Copy exactly the run of lines that begins at the line with "to have been" and ends at the final line of the entries.

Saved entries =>
= = =
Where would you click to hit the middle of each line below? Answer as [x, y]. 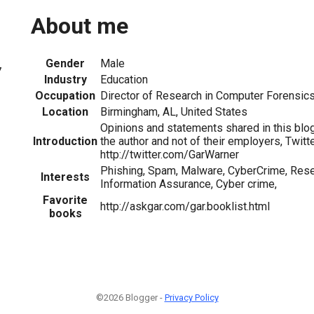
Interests [65, 177]
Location [65, 111]
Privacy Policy [191, 297]
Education [124, 79]
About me [80, 26]
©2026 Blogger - [130, 297]
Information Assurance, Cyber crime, [189, 184]
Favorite [65, 200]
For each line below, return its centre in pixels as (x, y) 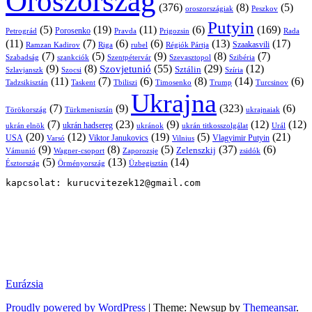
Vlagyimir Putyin (241, 138)
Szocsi (71, 70)
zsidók (250, 151)
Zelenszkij (196, 150)
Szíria (234, 70)
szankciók (73, 58)
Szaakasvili (251, 45)
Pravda (125, 31)
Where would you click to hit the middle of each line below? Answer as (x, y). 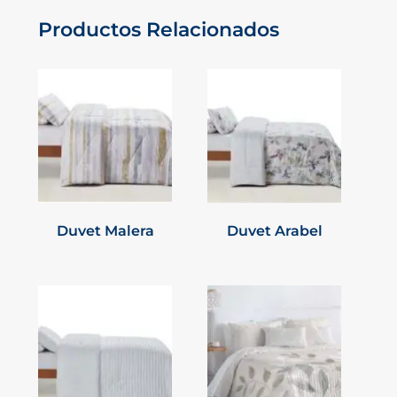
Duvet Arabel (274, 231)
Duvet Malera (105, 231)
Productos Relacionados (159, 29)
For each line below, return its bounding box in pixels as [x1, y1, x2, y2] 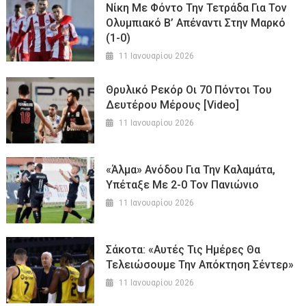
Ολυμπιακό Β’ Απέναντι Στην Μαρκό [106, 16, 286, 30]
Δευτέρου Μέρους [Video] [106, 98, 240, 112]
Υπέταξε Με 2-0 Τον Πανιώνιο [106, 178, 260, 192]
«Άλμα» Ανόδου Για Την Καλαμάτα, [106, 163, 276, 177]
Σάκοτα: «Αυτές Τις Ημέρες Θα [106, 242, 261, 256]
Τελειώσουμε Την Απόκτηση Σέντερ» [106, 258, 294, 271]
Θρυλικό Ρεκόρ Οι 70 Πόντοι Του [106, 83, 273, 97]
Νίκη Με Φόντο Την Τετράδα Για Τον [106, 1, 288, 15]
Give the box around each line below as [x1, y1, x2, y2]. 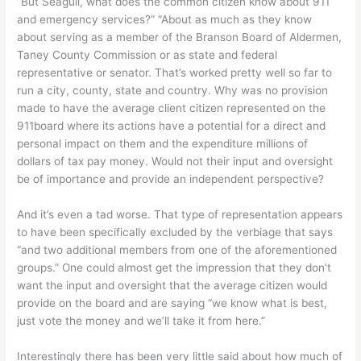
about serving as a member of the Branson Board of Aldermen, [17, 31, 342, 44]
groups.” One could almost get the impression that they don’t [17, 261, 332, 275]
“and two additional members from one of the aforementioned [17, 243, 338, 257]
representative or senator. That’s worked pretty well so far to [17, 66, 333, 80]
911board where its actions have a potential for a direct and [17, 119, 326, 133]
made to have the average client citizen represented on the [17, 102, 326, 115]
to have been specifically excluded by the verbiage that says [17, 226, 334, 239]
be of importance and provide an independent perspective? [17, 172, 325, 186]
= = =
EXERCISE RESPONSE =>
to have been specifically excluded by the verbiage that says [17, 226, 334, 239]
be of importance and provide an independent perspective? [17, 172, 325, 186]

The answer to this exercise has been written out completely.